[Data extracted from a collection]

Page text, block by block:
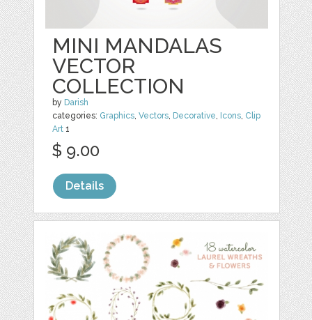
MINI MANDALAS
VECTOR
COLLECTION
by Darish
categories: Graphics,Vectors, Decorative, Icons, Clip
Art 1
$ 9.00
Details
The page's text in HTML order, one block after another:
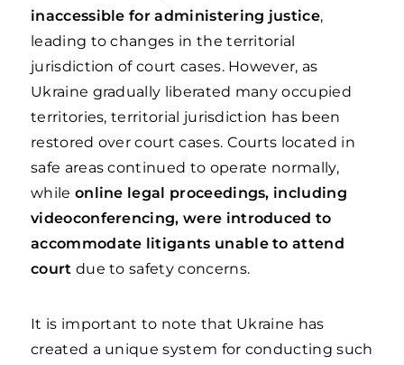
inaccessible for administering justice,
leading to changes in the territorial
jurisdiction of court cases. However, as
Ukraine gradually liberated many occupied
territories, territorial jurisdiction has been
restored over court cases. Courts located in
safe areas continued to operate normally,
while online legal proceedings, including
videoconferencing, were introduced to
accommodate litigants unable to attend
court due to safety concerns.
It is important to note that Ukraine has
created a unique system for conducting such
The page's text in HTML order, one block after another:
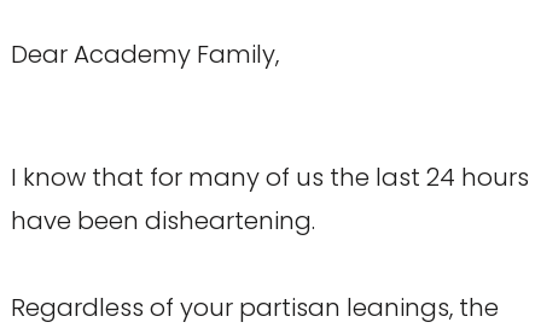
Dear Academy Family,
I know that for many of us the last 24 hours
have been disheartening.
Regardless of your partisan leanings, the
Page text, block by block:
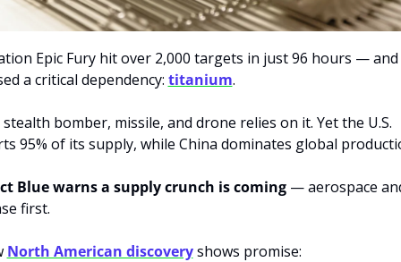
Epic Fury hit over 2,000 targets in just 96 hours — and
a critical dependency: titanium.
stealth bomber, missile, and drone relies on it. Yet the U.S.
95% of its supply, while China dominates global
Blue warns a supply crunch is coming — aerospace
first.
North American discovery shows promise:
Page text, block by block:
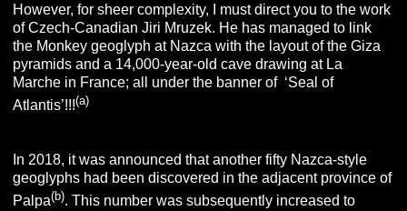
However, for sheer complexity, I must direct you to the work
of Czech-Canadian Jiri Mruzek. He has managed to link
the Monkey geoglyph at Nazca with the layout of the Giza
pyramids and a 14,000-year-old cave drawing at La
Marche in France; all under the banner of ‘Seal of
Atlantis’!!!(a)
In 2018, it was announced that another fifty Nazca-style
geoglyphs had been discovered in the adjacent province of
Palpa(b). This number was subsequently increased to
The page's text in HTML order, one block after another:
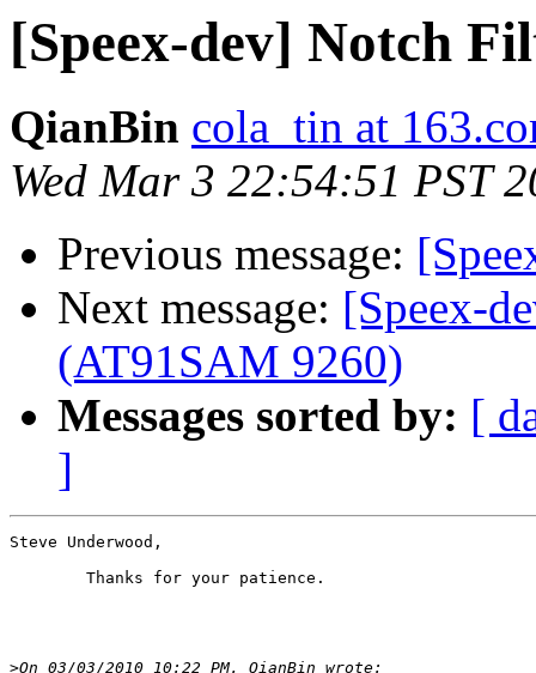
[Speex-dev] Notch
QianBin cola_tin at
Wed Mar 3 22:54:51 PST
Previous message:
Next message: [Speex-
(AT91SAM 9260)
Messages sorted by: [
]
Steve Underwood,
>
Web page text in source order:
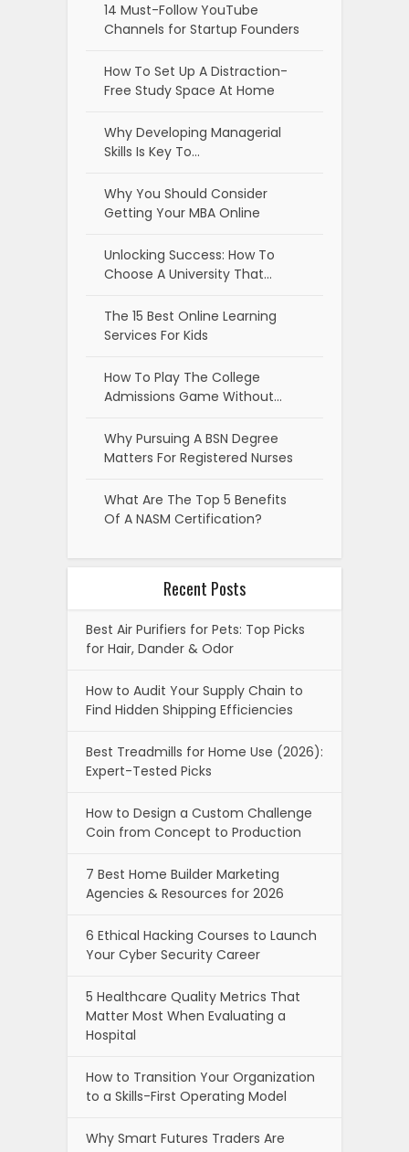
14 Must-Follow YouTube
Channels for Startup Founders
How To Set Up A Distraction-
Free Study Space At Home
Why Developing Managerial
Skills Is Key To…
Why You Should Consider
Getting Your MBA Online
Unlocking Success: How To
Choose A University That…
The 15 Best Online Learning
Services For Kids
How To Play The College
Admissions Game Without…
Why Pursuing A BSN Degree
Matters For Registered Nurses
What Are The Top 5 Benefits
Of A NASM Certification?
Recent Posts
Best Air Purifiers for Pets: Top Picks
for Hair, Dander & Odor
How to Audit Your Supply Chain to
Find Hidden Shipping Efficiencies
Best Treadmills for Home Use (2026):
Expert-Tested Picks
How to Design a Custom Challenge
Coin from Concept to Production
7 Best Home Builder Marketing
Agencies & Resources for 2026
6 Ethical Hacking Courses to Launch
Your Cyber Security Career
5 Healthcare Quality Metrics That
Matter Most When Evaluating a
Hospital
How to Transition Your Organization
to a Skills-First Operating Model
Why Smart Futures Traders Are
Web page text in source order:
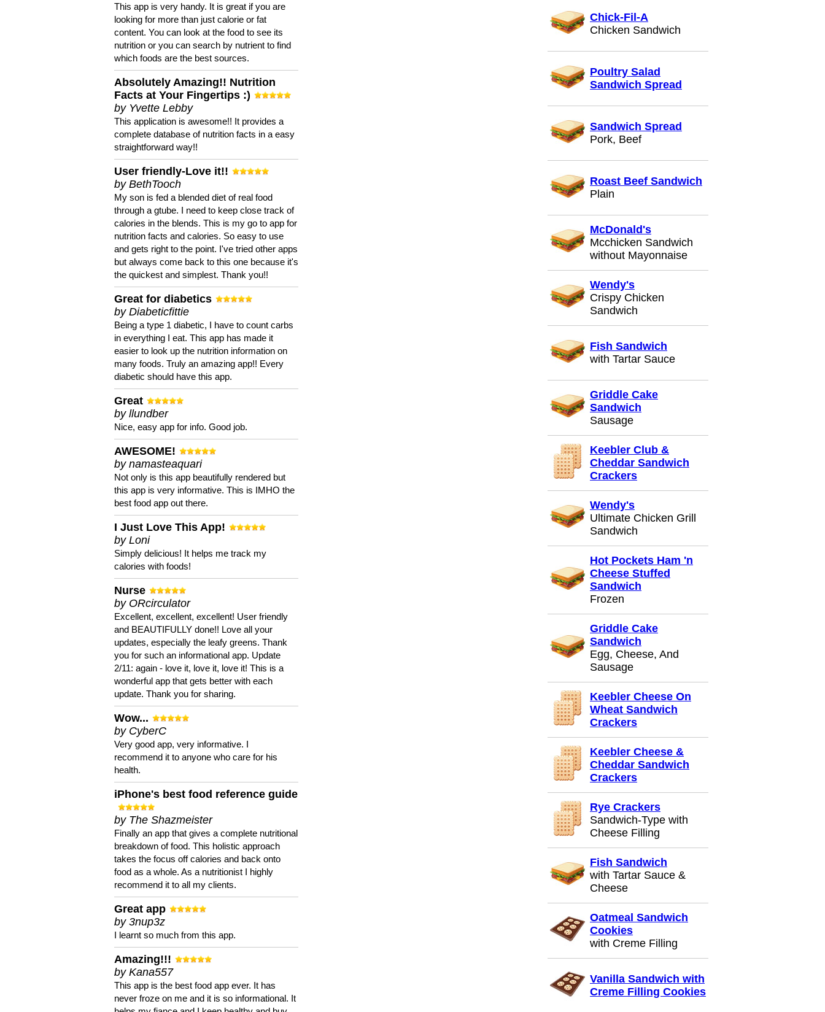
This app is very handy. It is great if you are
looking for more than just calorie or fat
content. You can look at the food to see its
nutrition or you can search by nutrient to find
which foods are the best sources.
Absolutely Amazing!! Nutrition
Facts at Your Fingertips :)
by Yvette Lebby
This application is awesome!! It provides a
complete database of nutrition facts in a easy
straightforward way!!
User friendly-Love it!!
by BethTooch
My son is fed a blended diet of real food
through a gtube. I need to keep close track of
calories in the blends. This is my go to app for
nutrition facts and calories. So easy to use
and gets right to the point. I've tried other apps
but always come back to this one because it's
the quickest and simplest. Thank you!!
Great for diabetics
by Diabeticfittie
Being a type 1 diabetic, I have to count carbs
in everything I eat. This app has made it
easier to look up the nutrition information on
many foods. Truly an amazing app!! Every
diabetic should have this app.
Great
by llundber
Nice, easy app for info. Good job.
AWESOME!
by namasteaquari
Not only is this app beautifully rendered but
this app is very informative. This is IMHO the
best food app out there.
I Just Love This App!
by Loni
Simply delicious! It helps me track my
calories with foods!
Nurse
by ORcirculator
Excellent, excellent, excellent! User friendly
and BEAUTIFULLY done!! Love all your
updates, especially the leafy greens. Thank
you for such an informational app. Update
2/11: again - love it, love it, love it! This is a
wonderful app that gets better with each
update. Thank you for sharing.
Wow...
by CyberC
Very good app, very informative. I
recommend it to anyone who care for his
health.
iPhone's best food reference guide
by The Shazmeister
Finally an app that gives a complete nutritional
breakdown of food. This holistic approach
takes the focus off calories and back onto
food as a whole. As a nutritionist I highly
recommend it to all my clients.
Great app
by 3nup3z
I learnt so much from this app.
Amazing!!!
by Kana557
This app is the best food app ever. It has
never froze on me and it is so informational. It
Chick-Fil-A
Chicken Sandwich
Poultry Salad
Sandwich Spread
Sandwich Spread
Pork, Beef
Roast Beef Sandwich
Plain
McDonald's
Mcchicken Sandwich
without Mayonnaise
Wendy's
Crispy Chicken
Sandwich
Fish Sandwich
with Tartar Sauce
Griddle Cake
Sandwich
Sausage
Keebler Club &
Cheddar Sandwich
Crackers
Wendy's
Ultimate Chicken Grill
Sandwich
Hot Pockets Ham 'n
Cheese Stuffed
Sandwich
Frozen
Griddle Cake
Sandwich
Egg, Cheese, And
Sausage
Keebler Cheese On
Wheat Sandwich
Crackers
Keebler Cheese &
Cheddar Sandwich
Crackers
Rye Crackers
Sandwich-Type with
Cheese Filling
Fish Sandwich
with Tartar Sauce &
Cheese
Oatmeal Sandwich
Cookies
with Creme Filling
Vanilla Sandwich with
Creme Filling Cookies
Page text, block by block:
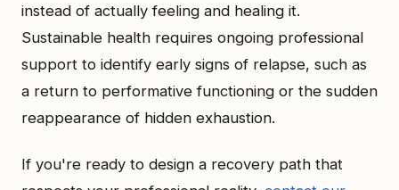
instead of actually feeling and healing it.
Sustainable health requires ongoing professional
support to identify early signs of relapse, such as
a return to performative functioning or the sudden
reappearance of hidden exhaustion.
If you're ready to design a recovery path that
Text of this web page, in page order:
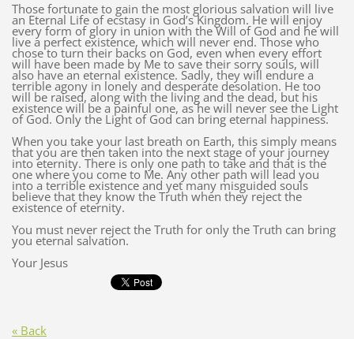
Those fortunate to gain the most glorious salvation will live
an Eternal Life of ecstasy in God’s Kingdom. He will enjoy
every form of glory in union with the Will of God and he will
live a perfect existence, which will never end. Those who
chose to turn their backs on God, even when every effort
will have been made by Me to save their sorry souls, will
also have an eternal existence. Sadly, they will endure a
terrible agony in lonely and desperate desolation. He too
will be raised, along with the living and the dead, but his
existence will be a painful one, as he will never see the Light
of God. Only the Light of God can bring eternal happiness.
When you take your last breath on Earth, this simply means
that you are then taken into the next stage of your journey
into eternity. There is only one path to take and that is the
one where you come to Me. Any other path will lead you
into a terrible existence and yet many misguided souls
believe that they know the Truth when they reject the
existence of eternity.
You must never reject the Truth for only the Truth can bring
you eternal salvation.
Your Jesus
« Back
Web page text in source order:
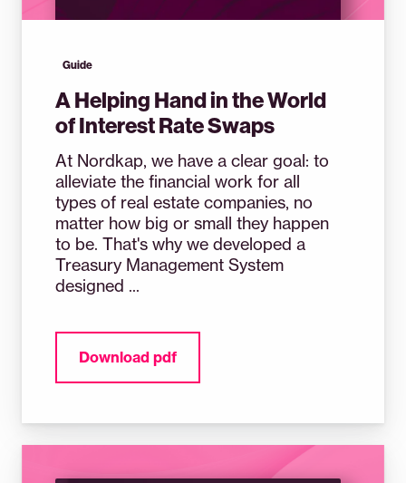
Guide
A Helping Hand in the World
of Interest Rate Swaps
At Nordkap, we have a clear goal: to
alleviate the financial work for all
types of real estate companies, no
matter how big or small they happen
to be. That's why we developed a
Treasury Management System
designed ...
Download pdf
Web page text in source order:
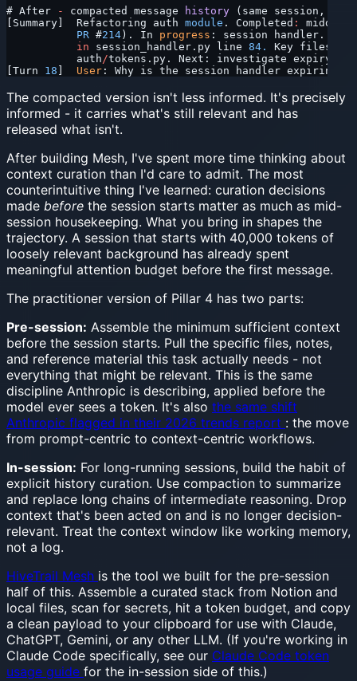
# After
- compacted message history (same session,
[Summary]  Refactoring auth module . Completed :
           PR
#214 ). In progress : session handler.
           in
session_handler.py line 84. Key files
           auth
/tokens.py. Next: investigate expiry
[Turn 18 User : Why is the session handler expiring
The compacted version isn't less informed. It's precisely
informed - it carries what's still relevant and has
released what isn't.
After building Mesh, I've spent more time thinking about
context curation than I'd care to admit. The most
counterintuitive thing I've learned: curation decisions
made before the session starts matter as much as mid-
session housekeeping. What you bring in shapes the
trajectory. A session that starts with 40,000 tokens of
loosely relevant background has already spent
meaningful attention budget before the first message.
The practitioner version of Pillar 4 has two parts:
Pre-session: Assemble the minimum sufficient context
before the session starts. Pull the specific files, notes,
and reference material this task actually needs - not
everything that might be relevant. This is the same
discipline Anthropic is describing, applied before the
model ever sees a token. It's also the same shift
Anthropic flagged in their 2026 trends report : the move
from prompt-centric to context-centric workflows.
In-session: For long-running sessions, build the habit of
explicit history curation. Use compaction to summarize
and replace long chains of intermediate reasoning. Drop
context that's been acted on and is no longer decision-
relevant. Treat the context window like working memory,
not a log.
HiveTrail Mesh is the tool we built for the pre-session
half of this. Assemble a curated stack from Notion and
local files, scan for secrets, hit a token budget, and copy
a clean payload to your clipboard for use with Claude,
ChatGPT, Gemini, or any other LLM. (If you're working in
Claude Code specifically, see our Claude Code token
usage guide for the in-session side of this.)
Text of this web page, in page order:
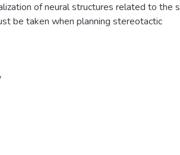
of neural structures related to the
be taken when planning stereotactic
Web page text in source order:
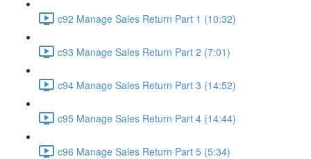
c92 Manage Sales Return Part 1 (10:32)
c93 Manage Sales Return Part 2 (7:01)
c94 Manage Sales Return Part 3 (14:52)
c95 Manage Sales Return Part 4 (14:44)
c96 Manage Sales Return Part 5 (5:34)
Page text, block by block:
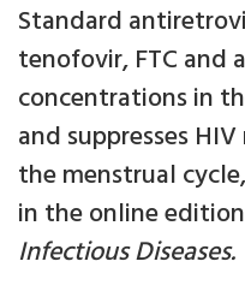
Standard
tenofovir, FTC and
concentrations in
and suppresses
the menstrual
in the online
Infectious Diseases.
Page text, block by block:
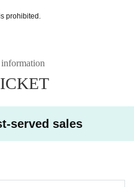
prohibited.
served sales
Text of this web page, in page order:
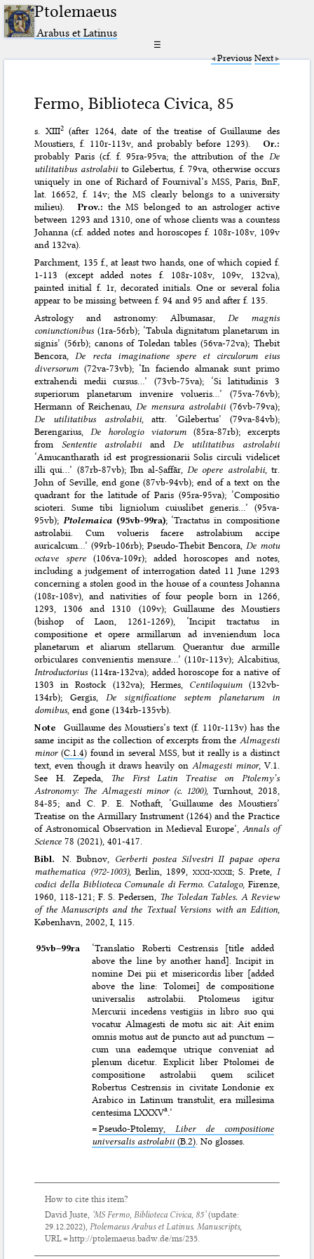
Ptolemaeus
Arabus et Latinus
☰
Previous Next
Fermo, Biblioteca Civica, 85
s. XIII2(after 1264, date of the treatise of Guillaume des
Moustiers, f. 110r-113v, and probably before 1293).
Or.:
probably Paris (cf. f. 95ra-95va; the attribution of the De
utilitatibus astrolabii to Gilebertus, f. 79va, otherwise occurs
uniquely in one of Richard of Fournival’s MSS, Paris, BnF,
lat. 16652, f. 14v; the MS clearly belongs to a university
milieu).
Prov.: the MS belonged to an astrologer active
between 1293 and 1310, one of whose clients was a countess
Johanna (cf. added notes and horoscopes f. 108r-108v, 109v
and 132va).
Parchment, 135 f., at least two hands, one of which copied f.
1-113 (except added notes f. 108r-108v, 109v, 132va),
painted initial f. 1r, decorated initials. One or several folia
appear to be missing between f. 94 and 95 and after f. 135.
Astrology and astronomy: Albumasar, De magnis
coniunctionibus(1ra-56rb); ‘Tabula dignitatum planetarum in
signis’ (56rb); canons of Toledan tables (56va-72va); Thebit
Bencora, De recta imaginatione spere et circulorum eius
diversorum (72va-73vb); ‘In faciendo almanak sunt primo
extrahendi medii cursus…’ (73vb-75va); ‘Si latitudinis 3
superiorum planetarum invenire volueris…’ (75va-76vb);
Hermann of Reichenau, De mensura astrolabii(76vb-79va);
De utilitatibus astrolabii, attr. ‘Gilebertus’ (79va-84vb);
Berengarius, De horologio viatorum(85ra-87rb); excerpts
from Sententie astrolabii and De utilitatibus astrolabii
‘Amucantharath id est progressionarii Solis circuli videlicet
illi qui…’ (87rb-87vb); Ibn al-Ṣaffār, De opere astrolabii, tr.
John of Seville, end gone (87vb-94vb); end of a text on the
quadrant for the latitude of Paris (95ra-95va); ‘Compositio
scioteri. Sume tibi ligniolum cuiuslibet generis…’ (95va-
95vb); Ptolemaica(95vb-99ra); ‘Tractatus in compositione
astrolabii. Cum volueris facere astrolabium accipe
auricalcum…’ (99rb-106rb); Pseudo-Thebit Bencora, De motu
octave spere (106va-109r); added horoscopes and notes,
including a judgement of interrogation dated 11 June 1293
concerning a stolen good in the house of a countess Johanna
(108r-108v), and nativities of four people born in 1266,
1293, 1306 and 1310 (109v); Guillaume des Moustiers
(bishop of Laon, 1261-1269), ‘Incipit tractatus in
compositione et opere armillarum ad inveniendum loca
planetarum et aliarum stellarum. Querantur due armille
orbiculares convenientis mensure…’ (110r-113v); Alcabitius,
Introductorius(114ra-132va); added horoscope for a native of
1303 in Rostock (132va); Hermes, Centiloquium(132vb-
134rb); Gergis, De significatione septem planetarum in
domibus, end gone (134rb-135vb).
Note Guillaume des Moustiers’s text (f. 110r-113v) has the
same incipit as the collection of excerpts from the Almagesti
minor(C.1.4) found in several MSS, but it really is a distinct
text, even though it draws heavily on Almagesti minor, V.1.
See H. Zepeda, The First Latin Treatise on Ptolemy’s
Astronomy: The Almagesti minor (c. 1200), Turnhout, 2018,
84-85; and C. P. E. Nothaft, ‘Guillaume des Moustiers’
Treatise on the Armillary Instrument (1264) and the Practice
of Astronomical Observation in Medieval Europe’, Annals of
Science 78 (2021), 401-417.
Bibl.N. Bubnov, Gerberti postea Silvestri II papae opera
mathematica (972-1003), Berlin, 1899, xxxi-xxxii; S. Prete, I
codici della Biblioteca Comunale di Fermo. Catalogo, Firenze,
1960, 118-121; F. S. Pedersen, The Toledan Tables. A Review
of the Manuscripts and the Textual Versions with an Edition,
København, 2002, I, 115.
95vb–⁠99ra
‘Translatio Roberti Cestrensis [title added
above the line by another hand]. Incipit in
nomine Dei pii et misericordis liber [added
above the line: Tolomei] de compositione
universalis astrolabii. Ptolomeus igitur
Mercurii incedens vestigiis in libro suo qui
vocatur Almagesti de motu sic ait: Ait enim
omnis motus aut de puncto aut ad punctum —
cum una eademque utrique conveniat ad
plenum dicetur. Explicit liber Ptolomei de
compositione astrolabii quem scilicet
Robertus Cestrensis in civitate Londonie ex
Arabico in Latinum transtulit, era millesima
centesima LXXXVa .’
=Pseudo-Ptolemy,Liber de compositione
universalis astrolabii (B.2). No glosses.
How to cite this item?
David Juste, ‘MS Fermo, Biblioteca Civica, 85’(update:
29.12.2022),Ptolemaeus Arabus et Latinus. Manuscripts,
URL = http://ptolemaeus.badw.de/ms/235.

# Prompt
Print out the entries above word for word from the first line to the line containing "a critical dependency: titanium.", both included, omitting the pictures.

# Exercise output
Page text, block by block:
MINI MANDALAS
VECTOR
COLLECTION
by Darish
categories: Graphics,Vectors, Decorative, Icons, Clip
Art 1
$ 9.00
Details
The page's text in HTML order, one block after another:
inaccessible for administering justice,
leading to changes in the territorial
jurisdiction of court cases. However, as
Ukraine gradually liberated many occupied
territories, territorial jurisdiction has been
restored over court cases. Courts located in
safe areas continued to operate normally,
while online legal proceedings, including
videoconferencing, were introduced to
accommodate litigants unable to attend
court due to safety concerns.
It is important to note that Ukraine has
created a unique system for conducting such
The page's text in HTML order, one block after another:
Dear Academy Family,
I know that for many of us the last 24 hours
have been disheartening.
Regardless of your partisan leanings, the
Page text, block by block:
Epic Fury hit over 2,000 targets in just 96 hours — and
a critical dependency: titanium.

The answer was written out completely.